Friday, February 29, 2008

Big Trouble In Little Tokyo

Los Angeles, CA

First off, a hat tip to Naomi Hirahara who just bounced me a note on this one. If you haven't read her Mas Arai novels (The latest, Snakeskin Shamisen, won the Edgar last year for Best Paperback Original Novel) or her short stories in Los Angeles Noir and A Hell of A Woman, you owe it to yourself to go grab them now.

Earlier this week, Kazuyoshi Miura, in connection with the 1981 slaying of his wife, Kazumi, near a downtown overpass was finally arrested here in the States. Getting there was a dogged, 27 year fight for retired LAPD Lt. Jimmy Sakoda.

The LA Times does a far better job of telling this story than I could ever hope to do, but I'll try to sum up.

Originally, it looked pretty cut and dried. Asian businessman comes to Los Angeles, gets robbed. He and his wife get shot. She dies after a year in a coma. Our boy plays the "America is a dangerous place" card and hightails it back to Japan. The media eats it up, of course. Everyone knows L.A. is a pit, after all.

Only it's not quite so simple. After a lot of digging by Lt. Sakoda, then with the LAPD's Asian Crime Taskforce, a few things come to light.

Turns out Miura's got a mistress. A Japanese porn star named Michiko Yazawa. Seems the two of them plotted to take Kazumi three months before. She shows up at his hotel as a seamstress and tries to nail her in the head with a hammer. Only she freaks and bails. Later she tells the cops that not only did she do that, but she also refused to be part of a plan to do his wife by acting as a mugger, shoot him in the leg and her in the head. Sound familiar?

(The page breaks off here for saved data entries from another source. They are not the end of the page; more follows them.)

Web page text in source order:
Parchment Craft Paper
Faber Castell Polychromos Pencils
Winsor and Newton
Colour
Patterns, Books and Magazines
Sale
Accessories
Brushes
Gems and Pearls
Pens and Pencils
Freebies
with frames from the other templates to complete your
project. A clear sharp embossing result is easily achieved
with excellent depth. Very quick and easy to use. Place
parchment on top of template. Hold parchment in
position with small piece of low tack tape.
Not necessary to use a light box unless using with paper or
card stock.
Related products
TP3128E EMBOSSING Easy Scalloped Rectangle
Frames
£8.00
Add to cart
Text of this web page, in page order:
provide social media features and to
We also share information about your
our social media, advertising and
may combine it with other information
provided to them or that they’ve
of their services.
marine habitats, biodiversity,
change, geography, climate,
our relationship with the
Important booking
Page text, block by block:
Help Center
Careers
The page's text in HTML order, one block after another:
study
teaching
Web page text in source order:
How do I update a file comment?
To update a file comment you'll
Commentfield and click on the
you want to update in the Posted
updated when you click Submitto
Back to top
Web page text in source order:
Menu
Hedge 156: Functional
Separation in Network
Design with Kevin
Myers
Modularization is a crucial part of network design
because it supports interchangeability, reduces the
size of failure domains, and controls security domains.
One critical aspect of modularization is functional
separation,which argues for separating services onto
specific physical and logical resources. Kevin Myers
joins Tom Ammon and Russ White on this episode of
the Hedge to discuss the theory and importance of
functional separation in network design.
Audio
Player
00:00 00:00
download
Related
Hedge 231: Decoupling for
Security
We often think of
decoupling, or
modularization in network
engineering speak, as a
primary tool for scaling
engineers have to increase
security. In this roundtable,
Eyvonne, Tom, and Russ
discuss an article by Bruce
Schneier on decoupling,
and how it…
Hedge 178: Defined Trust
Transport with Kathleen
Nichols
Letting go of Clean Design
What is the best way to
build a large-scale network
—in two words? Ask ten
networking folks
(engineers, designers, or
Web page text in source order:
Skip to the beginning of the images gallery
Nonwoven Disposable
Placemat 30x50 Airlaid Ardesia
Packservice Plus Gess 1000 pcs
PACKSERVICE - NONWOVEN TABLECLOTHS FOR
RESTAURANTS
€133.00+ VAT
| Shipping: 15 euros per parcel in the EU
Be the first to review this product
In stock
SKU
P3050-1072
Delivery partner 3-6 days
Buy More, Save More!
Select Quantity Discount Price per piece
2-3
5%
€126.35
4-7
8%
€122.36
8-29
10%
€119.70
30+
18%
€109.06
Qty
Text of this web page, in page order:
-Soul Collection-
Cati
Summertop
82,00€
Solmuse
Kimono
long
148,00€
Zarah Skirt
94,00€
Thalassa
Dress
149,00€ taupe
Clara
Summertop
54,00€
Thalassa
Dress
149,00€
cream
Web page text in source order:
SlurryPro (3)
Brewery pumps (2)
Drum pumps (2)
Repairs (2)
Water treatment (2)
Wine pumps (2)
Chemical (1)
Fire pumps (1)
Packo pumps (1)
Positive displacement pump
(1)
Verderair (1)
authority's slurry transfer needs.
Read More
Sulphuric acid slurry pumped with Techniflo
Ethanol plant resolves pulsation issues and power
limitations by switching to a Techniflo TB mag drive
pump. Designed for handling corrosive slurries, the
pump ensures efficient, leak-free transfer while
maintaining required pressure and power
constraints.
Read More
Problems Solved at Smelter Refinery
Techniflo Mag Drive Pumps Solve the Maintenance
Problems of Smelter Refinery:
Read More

Miura and Yazawa were finally both convicted in a Japanese court for attempted murder in 1986. He pulled six years. But because of the failure to convict a suspected accomplice, Miura's interpreter while he was in Los Angeles, the Japanese courts overturned the conviction in 1998.

Normally, that would be that. Boy's in Japan, he's been tried, convicted and exonerated. The U.S. can't touch him. Double Jeopardy and all that.

Except for two things. One is that California got rid of that little loophole in 2004 for people tried overseas after the murderer of a Sheriff's Deputy ran off to Mexico.

The second is that Miura is a blogger.

Boy's been giving group talks on people wrongly convicted of crimes back in Japan and keeps a blog about events, his life, probably his cats, too. More importantly about his travel plans. Like his plans to visit the United States.

Sakoda, retired but watchful, has been keeping tabs on Miura for a while. He bounces a note to Det. Rick Jackson of the LAPD's Cold Case Homicide Unit, who arranges to grab Miura once he's on U.S. soil.

I'll be interested to see how this one plays out. The Japanese press is getting involved, Miura's lawyer is trying to keep the Japanese government out of it. On top of all that, Miura has been named a suspect in the murder of his lover, Chizuko Shiraishi, who was finally identified in 1984, five years after her body was found in a field.

Grab some popcorn, folks. This one's gonna be a rollercoaster.